Task goal: Your answer should be a single number: how many lines in the data below hold the string "other".
-- Available data follows --
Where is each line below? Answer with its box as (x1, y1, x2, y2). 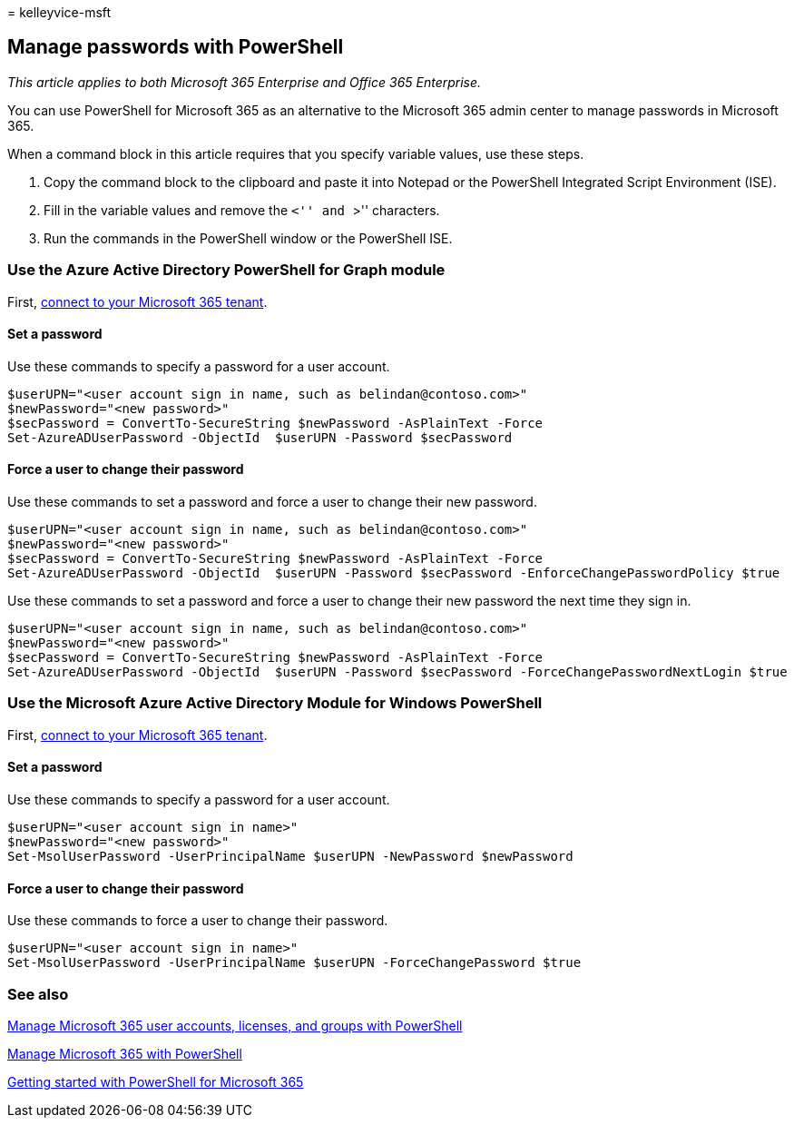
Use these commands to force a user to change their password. (7, 913, 388, 929)
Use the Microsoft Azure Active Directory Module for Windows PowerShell (7, 694, 543, 713)
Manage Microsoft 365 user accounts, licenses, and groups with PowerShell (7, 1017, 463, 1033)
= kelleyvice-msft (7, 5, 112, 20)
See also (7, 984, 69, 1003)
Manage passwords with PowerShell (7, 35, 344, 59)
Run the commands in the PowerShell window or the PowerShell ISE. (44, 230, 453, 246)
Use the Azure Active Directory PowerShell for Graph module (7, 261, 446, 280)
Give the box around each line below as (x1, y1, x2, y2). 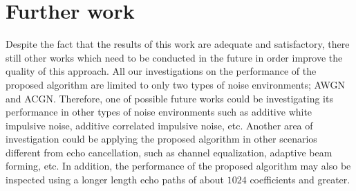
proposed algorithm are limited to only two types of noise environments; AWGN (6, 77, 345, 91)
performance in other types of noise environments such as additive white (6, 104, 312, 119)
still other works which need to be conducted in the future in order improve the (6, 50, 343, 64)
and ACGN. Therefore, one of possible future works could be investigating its (6, 91, 333, 105)
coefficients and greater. (250, 172, 350, 187)
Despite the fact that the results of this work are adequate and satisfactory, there (6, 37, 350, 51)
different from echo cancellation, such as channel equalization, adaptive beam (6, 145, 332, 159)
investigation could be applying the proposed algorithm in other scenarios (6, 131, 317, 146)
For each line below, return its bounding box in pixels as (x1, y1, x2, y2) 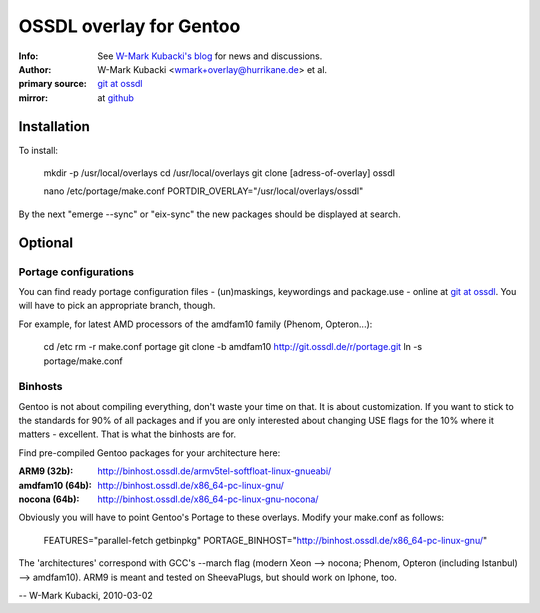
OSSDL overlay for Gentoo (18, 15, 241, 37)
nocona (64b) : (18, 493, 80, 505)
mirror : (18, 91, 49, 104)
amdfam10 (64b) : (18, 479, 92, 491)
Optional (18, 234, 74, 251)
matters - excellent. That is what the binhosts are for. (18, 428, 237, 440)
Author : (18, 63, 52, 75)
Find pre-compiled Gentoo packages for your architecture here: (18, 446, 281, 459)
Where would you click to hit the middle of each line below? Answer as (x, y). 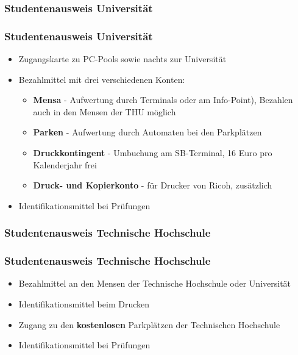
-- Available data concluded --
Written response: 3